The response should be an exact transcription of the data below, free of images.

-------- Data section --------

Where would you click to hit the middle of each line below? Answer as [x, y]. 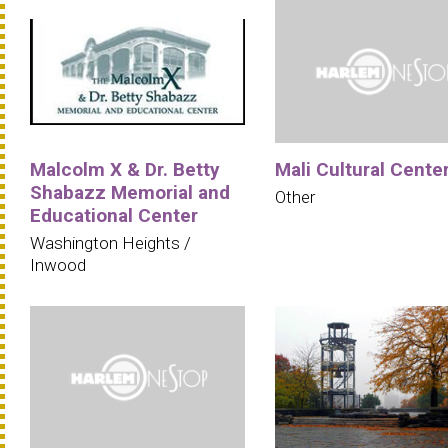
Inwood [58, 264]
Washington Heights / [110, 242]
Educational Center [114, 215]
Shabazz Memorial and [130, 192]
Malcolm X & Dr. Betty [125, 169]
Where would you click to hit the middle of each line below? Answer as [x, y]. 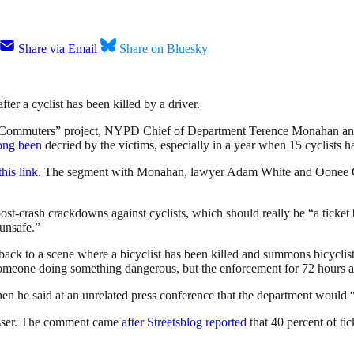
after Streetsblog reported [184, 322]
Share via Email [58, 49]
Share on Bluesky [164, 49]
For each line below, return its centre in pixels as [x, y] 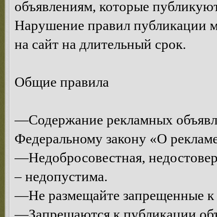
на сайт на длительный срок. [100, 44]
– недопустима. [61, 176]
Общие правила [62, 82]
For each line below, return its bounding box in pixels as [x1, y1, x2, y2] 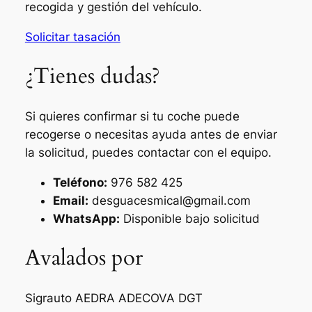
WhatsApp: [52, 211, 120, 226]
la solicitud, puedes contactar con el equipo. [24, 145, 272, 159]
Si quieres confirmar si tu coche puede [24, 109, 240, 123]
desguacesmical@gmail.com [88, 193, 251, 208]
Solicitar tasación [24, 29, 120, 44]
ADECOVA [118, 291, 175, 306]
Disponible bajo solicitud [119, 211, 260, 226]
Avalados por [24, 243, 143, 273]
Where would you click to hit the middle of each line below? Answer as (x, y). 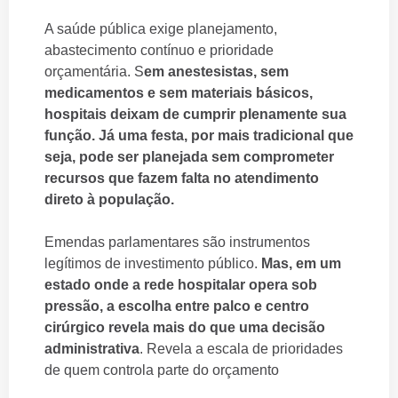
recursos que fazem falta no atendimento (182, 178)
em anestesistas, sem (216, 71)
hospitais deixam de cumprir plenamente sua (195, 114)
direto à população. (109, 199)
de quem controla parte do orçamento (162, 370)
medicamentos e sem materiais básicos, (179, 92)
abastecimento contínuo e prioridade (159, 50)
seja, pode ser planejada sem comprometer (189, 156)
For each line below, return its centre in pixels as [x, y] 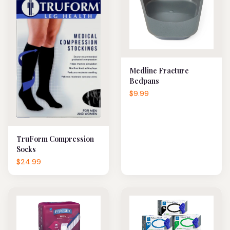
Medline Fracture [159, 71]
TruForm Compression [55, 139]
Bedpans [144, 81]
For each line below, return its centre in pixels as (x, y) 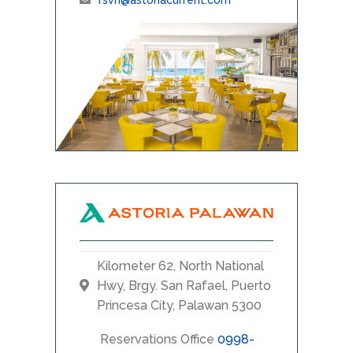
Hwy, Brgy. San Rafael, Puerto (184, 285)
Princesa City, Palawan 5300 (179, 305)
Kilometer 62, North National (180, 266)
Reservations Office (159, 339)
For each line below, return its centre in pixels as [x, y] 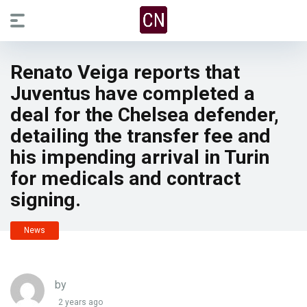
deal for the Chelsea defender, [145, 115]
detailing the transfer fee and [140, 136]
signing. [46, 200]
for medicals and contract [125, 179]
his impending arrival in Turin [140, 157]
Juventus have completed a [133, 94]
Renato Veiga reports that [125, 72]
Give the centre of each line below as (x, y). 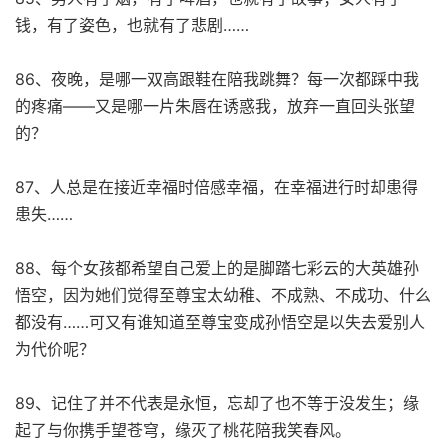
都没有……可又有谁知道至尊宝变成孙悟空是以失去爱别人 (220, 321)
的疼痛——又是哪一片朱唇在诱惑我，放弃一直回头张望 (215, 105)
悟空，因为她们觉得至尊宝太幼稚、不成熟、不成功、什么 (223, 294)
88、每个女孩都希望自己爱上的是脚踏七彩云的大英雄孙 (217, 267)
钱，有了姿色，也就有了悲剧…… (132, 24)
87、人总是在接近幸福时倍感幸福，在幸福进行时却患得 (216, 186)
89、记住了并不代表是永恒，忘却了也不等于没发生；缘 (217, 402)
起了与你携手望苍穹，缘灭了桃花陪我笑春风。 (183, 429)
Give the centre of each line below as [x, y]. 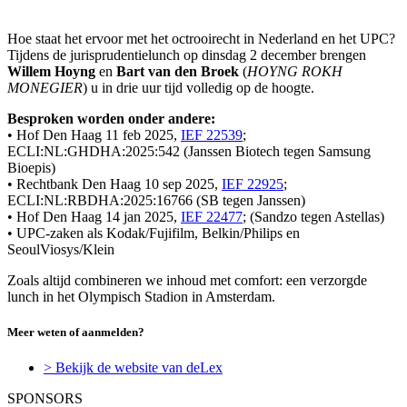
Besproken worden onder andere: [111, 118]
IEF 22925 [253, 184]
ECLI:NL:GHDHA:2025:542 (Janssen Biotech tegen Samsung [189, 151]
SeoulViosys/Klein [61, 249]
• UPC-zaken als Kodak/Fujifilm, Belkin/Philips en [154, 233]
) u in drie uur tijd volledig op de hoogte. [199, 87]
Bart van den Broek [179, 71]
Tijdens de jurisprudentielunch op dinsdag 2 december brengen [187, 55]
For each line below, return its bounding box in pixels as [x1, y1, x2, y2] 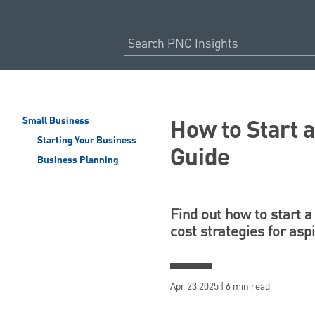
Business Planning [34, 153, 118, 168]
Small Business [22, 113, 89, 129]
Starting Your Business [34, 133, 136, 148]
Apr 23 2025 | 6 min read [170, 279, 270, 294]
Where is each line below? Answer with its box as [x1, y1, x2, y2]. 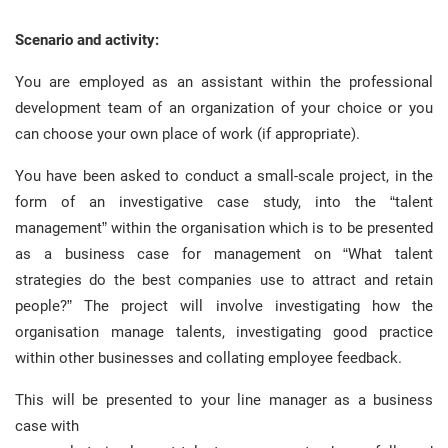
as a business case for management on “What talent [15, 245, 433, 263]
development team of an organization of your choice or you [15, 99, 433, 117]
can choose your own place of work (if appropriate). [15, 125, 360, 143]
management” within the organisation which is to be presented [15, 219, 433, 237]
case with [15, 417, 79, 435]
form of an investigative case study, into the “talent [15, 193, 433, 211]
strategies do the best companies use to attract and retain [15, 271, 433, 289]
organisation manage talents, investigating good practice [15, 323, 433, 341]
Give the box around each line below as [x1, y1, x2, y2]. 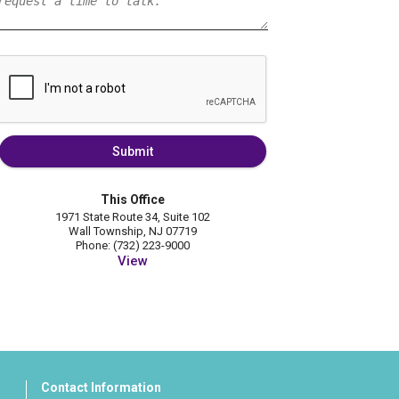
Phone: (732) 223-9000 [75, 239, 190, 253]
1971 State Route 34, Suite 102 [54, 210, 210, 224]
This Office [100, 192, 165, 208]
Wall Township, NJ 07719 [68, 224, 197, 239]
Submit [111, 144, 153, 159]
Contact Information [40, 380, 161, 395]
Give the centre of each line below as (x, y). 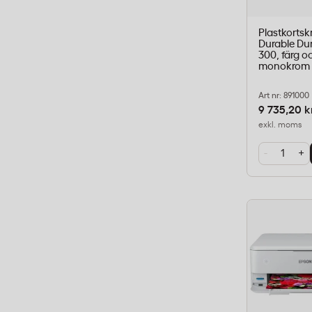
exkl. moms (280, 124)
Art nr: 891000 (284, 95)
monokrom (284, 66)
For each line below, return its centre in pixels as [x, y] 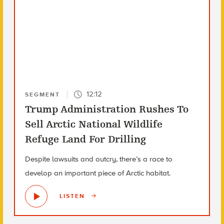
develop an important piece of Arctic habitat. [97, 173]
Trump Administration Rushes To [106, 109]
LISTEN [73, 196]
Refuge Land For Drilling [85, 139]
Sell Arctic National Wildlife [93, 124]
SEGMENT [42, 94]
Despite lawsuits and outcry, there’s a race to [98, 159]
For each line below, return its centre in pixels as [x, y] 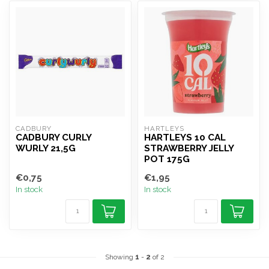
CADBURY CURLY [53, 138]
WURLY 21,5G [46, 148]
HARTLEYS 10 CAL [185, 138]
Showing [120, 257]
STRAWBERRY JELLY [189, 148]
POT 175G [167, 159]

--------

* Response to this task *
Where would you click to hit the middle of each line below? Answer as [x, y]. 
Inwood [58, 264]
Washington Heights / [110, 242]
Educational Center [114, 215]
Shabazz Memorial and [130, 192]
Malcolm X & Dr. Betty [125, 169]
Where would you click to hit the middle of each line below? Answer as [x, y]. 
after Streetsblog reported [184, 322]
Share via Email [58, 49]
Share on Bluesky [164, 49]
For each line below, return its centre in pixels as [x, y] 
на сайт на длительный срок. [100, 44]
– недопустима. [61, 176]
Общие правила [62, 82]
For each line below, return its bounding box in pixels as [x1, y1, x2, y2] 
WhatsApp: [52, 211, 120, 226]
la solicitud, puedes contactar con el equipo. [24, 145, 272, 159]
Si quieres confirmar si tu coche puede [24, 109, 240, 123]
desguacesmical@gmail.com [88, 193, 251, 208]
Solicitar tasación [24, 29, 120, 44]
ADECOVA [118, 291, 175, 306]
Disponible bajo solicitud [119, 211, 260, 226]
Avalados por [24, 243, 143, 273]
Where would you click to hit the middle of each line below? Answer as (x, y). 
recursos que fazem falta no atendimento (182, 178)
em anestesistas, sem (216, 71)
hospitais deixam de cumprir plenamente sua (195, 114)
direto à população. (109, 199)
de quem controla parte do orçamento (162, 370)
medicamentos e sem materiais básicos, (179, 92)
abastecimento contínuo e prioridade (159, 50)
seja, pode ser planejada sem comprometer (189, 156)
For each line below, return its centre in pixels as [x, y] 
Medline Fracture [159, 71]
TruForm Compression [55, 139]
Bedpans [144, 81]
For each line below, return its centre in pixels as (x, y) 
Hwy, Brgy. San Rafael, Puerto (184, 285)
Princesa City, Palawan 5300 (179, 305)
Kilometer 62, North National (180, 266)
Reservations Office (159, 339)
For each line below, return its centre in pixels as [x, y] 
deal for the Chelsea defender, [145, 115]
detailing the transfer fee and [140, 136]
signing. [46, 200]
for medicals and contract [125, 179]
his impending arrival in Turin [140, 157]
Juventus have completed a [133, 94]
Renato Veiga reports that [125, 72]
Give the centre of each line below as (x, y). 
都没有……可又有谁知道至尊宝变成孙悟空是以失去爱别人 (220, 321)
的疼痛——又是哪一片朱唇在诱惑我，放弃一直回头张望 (215, 105)
悟空，因为她们觉得至尊宝太幼稚、不成熟、不成功、什么 (223, 294)
88、每个女孩都希望自己爱上的是脚踏七彩云的大英雄孙 (217, 267)
钱，有了姿色，也就有了悲剧…… (132, 24)
87、人总是在接近幸福时倍感幸福，在幸福进行时却患得 (216, 186)
89、记住了并不代表是永恒，忘却了也不等于没发生；缘 (217, 402)
起了与你携手望苍穹，缘灭了桃花陪我笑春风。 (183, 429)
Give the centre of each line below as [x, y]. 
Besproken worden onder andere: [111, 118]
IEF 22925 [253, 184]
ECLI:NL:GHDHA:2025:542 (Janssen Biotech tegen Samsung [189, 151]
SeoulViosys/Klein [61, 249]
• UPC-zaken als Kodak/Fujifilm, Belkin/Philips en [154, 233]
) u in drie uur tijd volledig op de hoogte. [199, 87]
Bart van den Broek [179, 71]
Tijdens de jurisprudentielunch op dinsdag 2 december brengen [187, 55]
For each line below, return its bounding box in pixels as [x1, y1, x2, y2] 
Business Planning [34, 153, 118, 168]
Small Business [22, 113, 89, 129]
Starting Your Business [34, 133, 136, 148]
Apr 23 2025 | 6 min read [170, 279, 270, 294]
Where is each line below? Answer with its box as [x1, y1, x2, y2]. 
as a business case for management on “What talent [15, 245, 433, 263]
development team of an organization of your choice or you [15, 99, 433, 117]
can choose your own place of work (if appropriate). [15, 125, 360, 143]
management” within the organisation which is to be presented [15, 219, 433, 237]
case with [15, 417, 79, 435]
form of an investigative case study, into the “talent [15, 193, 433, 211]
strategies do the best companies use to attract and retain [15, 271, 433, 289]
organisation manage talents, investigating good practice [15, 323, 433, 341]
Give the box around each line below as [x1, y1, x2, y2]. 
Phone: (732) 223-9000 [75, 239, 190, 253]
1971 State Route 34, Suite 102 [54, 210, 210, 224]
This Office [100, 192, 165, 208]
Wall Township, NJ 07719 [68, 224, 197, 239]
Submit [111, 144, 153, 159]
Contact Information [40, 380, 161, 395]
Give the centre of each line below as (x, y). 
exkl. moms (280, 124)
Art nr: 891000 (284, 95)
monokrom (284, 66)
For each line below, return its centre in pixels as [x, y] 
develop an important piece of Arctic habitat. [97, 173]
Trump Administration Rushes To [106, 109]
LISTEN [73, 196]
Refuge Land For Drilling [85, 139]
Sell Arctic National Wildlife [93, 124]
SEGMENT [42, 94]
Despite lawsuits and outcry, there’s a race to [98, 159]
For each line below, return its centre in pixels as [x, y] 
CADBURY CURLY [53, 138]
WURLY 21,5G [46, 148]
HARTLEYS 10 CAL [185, 138]
Showing [120, 257]
STRAWBERRY JELLY [189, 148]
POT 175G [167, 159]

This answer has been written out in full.